• **Materials provided**
====

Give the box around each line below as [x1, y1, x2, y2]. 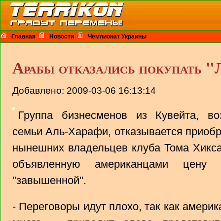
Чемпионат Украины [88, 33, 147, 40]
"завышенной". [12, 174, 86, 186]
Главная [11, 33, 36, 40]
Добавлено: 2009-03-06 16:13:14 [12, 85, 156, 96]
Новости [49, 33, 74, 40]
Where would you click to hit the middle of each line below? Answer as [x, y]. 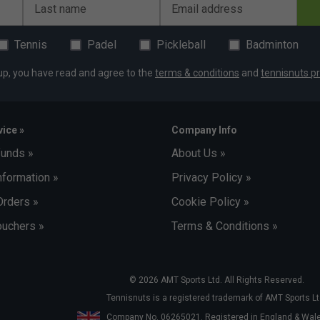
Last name [60, 9]
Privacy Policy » [211, 178]
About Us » [199, 154]
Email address [207, 9]
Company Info [204, 130]
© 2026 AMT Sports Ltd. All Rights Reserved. [216, 280]
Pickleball [181, 45]
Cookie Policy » [210, 202]
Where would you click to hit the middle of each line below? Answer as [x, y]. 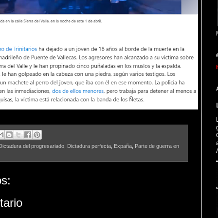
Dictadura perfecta [89, 146]
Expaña [123, 146]
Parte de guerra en [157, 146]
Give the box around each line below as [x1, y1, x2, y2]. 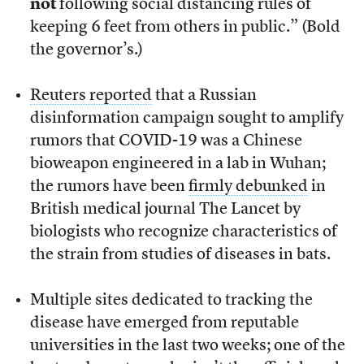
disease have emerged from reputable [29, 314, 299, 331]
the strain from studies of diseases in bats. [29, 246, 331, 263]
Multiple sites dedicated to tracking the [29, 292, 313, 309]
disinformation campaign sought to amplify [29, 110, 344, 127]
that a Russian [151, 87, 257, 104]
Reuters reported [29, 87, 152, 104]
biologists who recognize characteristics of [29, 223, 337, 240]
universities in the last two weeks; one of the [29, 337, 345, 354]
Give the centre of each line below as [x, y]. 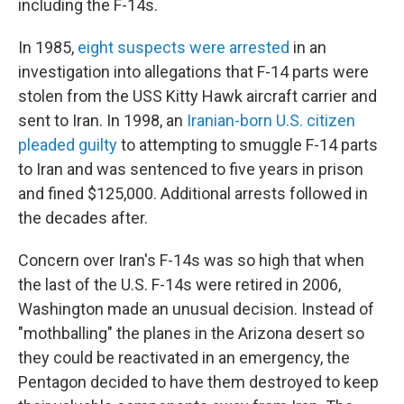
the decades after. [83, 218]
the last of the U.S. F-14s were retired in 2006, [179, 285]
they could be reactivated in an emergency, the [184, 358]
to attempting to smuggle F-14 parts [248, 145]
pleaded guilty [68, 145]
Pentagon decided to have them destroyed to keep [198, 382]
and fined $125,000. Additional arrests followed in [193, 193]
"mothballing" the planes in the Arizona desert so [191, 333]
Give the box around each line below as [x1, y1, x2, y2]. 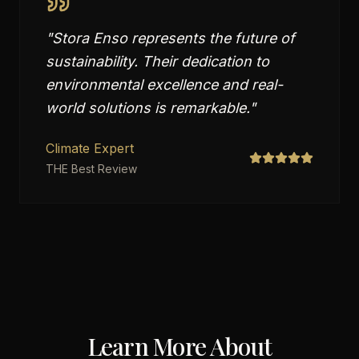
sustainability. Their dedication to [46, 53, 269, 70]
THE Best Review [46, 162, 137, 175]
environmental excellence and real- [46, 76, 283, 93]
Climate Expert [46, 140, 134, 156]
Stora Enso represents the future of [52, 30, 295, 46]
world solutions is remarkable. [46, 99, 249, 116]
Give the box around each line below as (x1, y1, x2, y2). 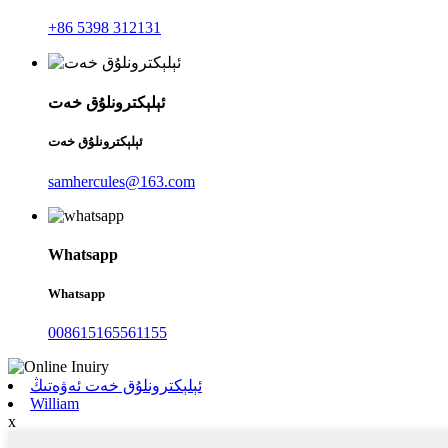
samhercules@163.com (48, 172, 195, 190)
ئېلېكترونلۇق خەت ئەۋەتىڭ (30, 377, 202, 395)
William (30, 395, 79, 413)
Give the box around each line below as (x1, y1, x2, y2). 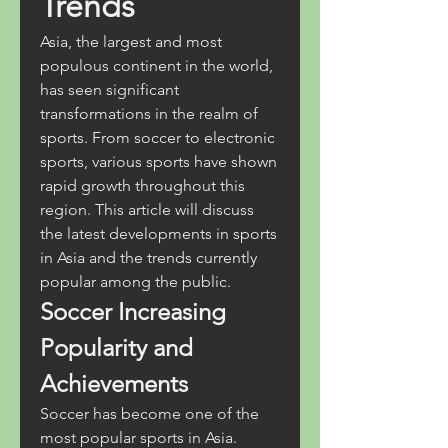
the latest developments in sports (40, 224, 277, 243)
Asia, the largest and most (40, 32, 222, 51)
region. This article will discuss (40, 200, 254, 219)
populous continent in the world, (40, 56, 273, 75)
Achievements (40, 369, 188, 398)
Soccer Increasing (40, 297, 226, 326)
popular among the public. (40, 272, 231, 291)
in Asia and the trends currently (40, 248, 257, 267)
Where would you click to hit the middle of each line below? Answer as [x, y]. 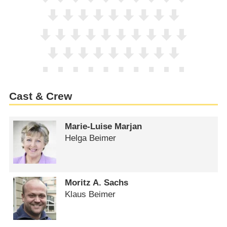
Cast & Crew [40, 97]
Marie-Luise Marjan [104, 127]
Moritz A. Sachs [97, 182]
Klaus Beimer [90, 194]
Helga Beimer [91, 138]
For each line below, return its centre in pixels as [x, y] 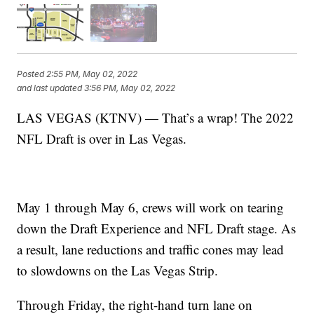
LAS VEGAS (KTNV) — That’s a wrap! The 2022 [156, 117]
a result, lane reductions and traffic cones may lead [151, 249]
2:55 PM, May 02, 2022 [92, 74]
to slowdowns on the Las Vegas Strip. [118, 270]
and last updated [50, 88]
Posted [32, 74]
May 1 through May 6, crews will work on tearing [151, 207]
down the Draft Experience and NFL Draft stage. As [157, 228]
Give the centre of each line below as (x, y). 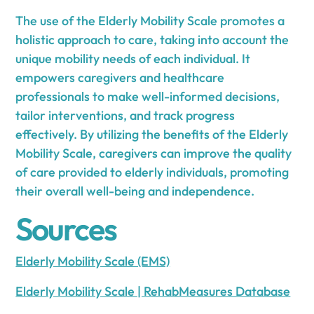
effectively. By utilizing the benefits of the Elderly (152, 135)
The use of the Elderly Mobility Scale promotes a (150, 21)
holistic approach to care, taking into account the (152, 40)
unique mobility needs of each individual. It (133, 59)
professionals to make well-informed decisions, (148, 97)
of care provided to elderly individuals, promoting (152, 172)
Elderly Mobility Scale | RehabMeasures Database (153, 292)
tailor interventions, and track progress (125, 116)

====

• **How to complete this task**
Leaving out the pictures, return the records exactly as given.

• **The answer**
Give the box around each line below as [x1, y1, x2, y2]. 
Чемпионат Украины [88, 33, 147, 40]
"завышенной". [12, 174, 86, 186]
Главная [11, 33, 36, 40]
Добавлено: 2009-03-06 16:13:14 [12, 85, 156, 96]
Новости [49, 33, 74, 40]
Where would you click to hit the middle of each line below? Answer as [x, y]. 
Last name [60, 9]
Privacy Policy » [211, 178]
About Us » [199, 154]
Email address [207, 9]
Company Info [204, 130]
© 2026 AMT Sports Ltd. All Rights Reserved. [216, 280]
Pickleball [181, 45]
Cookie Policy » [210, 202]
Where would you click to hit the middle of each line below? Answer as [x, y]. 
Dictadura perfecta [89, 146]
Expaña [123, 146]
Parte de guerra en [157, 146]
Give the box around each line below as [x1, y1, x2, y2]. 
disease have emerged from reputable [29, 314, 299, 331]
the strain from studies of diseases in bats. [29, 246, 331, 263]
Multiple sites dedicated to tracking the [29, 292, 313, 309]
disinformation campaign sought to amplify [29, 110, 344, 127]
that a Russian [151, 87, 257, 104]
Reuters reported [29, 87, 152, 104]
biologists who recognize characteristics of [29, 223, 337, 240]
universities in the last two weeks; one of the [29, 337, 345, 354]
Give the centre of each line below as [x, y]. 
the decades after. [83, 218]
the last of the U.S. F-14s were retired in 2006, [179, 285]
they could be reactivated in an emergency, the [184, 358]
to attempting to smuggle F-14 parts [248, 145]
pleaded guilty [68, 145]
Pentagon decided to have them destroyed to keep [198, 382]
and fined $125,000. Additional arrests followed in [193, 193]
"mothballing" the planes in the Arizona desert so [191, 333]
Give the box around each line below as [x1, y1, x2, y2]. 
sustainability. Their dedication to [46, 53, 269, 70]
THE Best Review [46, 162, 137, 175]
environmental excellence and real- [46, 76, 283, 93]
Climate Expert [46, 140, 134, 156]
Stora Enso represents the future of [52, 30, 295, 46]
world solutions is remarkable. [46, 99, 249, 116]
Give the box around each line below as (x1, y1, x2, y2). 
samhercules@163.com (48, 172, 195, 190)
ئېلېكترونلۇق خەت ئەۋەتىڭ (30, 377, 202, 395)
William (30, 395, 79, 413)
Give the box around each line below as (x1, y1, x2, y2). 
the latest developments in sports (40, 224, 277, 243)
Asia, the largest and most (40, 32, 222, 51)
region. This article will discuss (40, 200, 254, 219)
populous continent in the world, (40, 56, 273, 75)
Achievements (40, 369, 188, 398)
Soccer Increasing (40, 297, 226, 326)
popular among the public. (40, 272, 231, 291)
in Asia and the trends currently (40, 248, 257, 267)
Where would you click to hit the middle of each line below? Answer as [x, y]. 
Cast & Crew [40, 97]
Marie-Luise Marjan [104, 127]
Moritz A. Sachs [97, 182]
Klaus Beimer [90, 194]
Helga Beimer [91, 138]
For each line below, return its centre in pixels as [x, y] 
LAS VEGAS (KTNV) — That’s a wrap! The 2022 [156, 117]
a result, lane reductions and traffic cones may lead [151, 249]
2:55 PM, May 02, 2022 [92, 74]
to slowdowns on the Las Vegas Strip. [118, 270]
and last updated [50, 88]
Posted [32, 74]
May 1 through May 6, crews will work on tearing [151, 207]
down the Draft Experience and NFL Draft stage. As [157, 228]
Give the centre of each line below as (x, y). 
effectively. By utilizing the benefits of the Elderly (152, 135)
The use of the Elderly Mobility Scale promotes a (150, 21)
holistic approach to care, taking into account the (152, 40)
unique mobility needs of each individual. It (133, 59)
professionals to make well-informed decisions, (148, 97)
of care provided to elderly individuals, promoting (152, 172)
Elderly Mobility Scale | RehabMeasures Database (153, 292)
tailor interventions, and track progress (125, 116)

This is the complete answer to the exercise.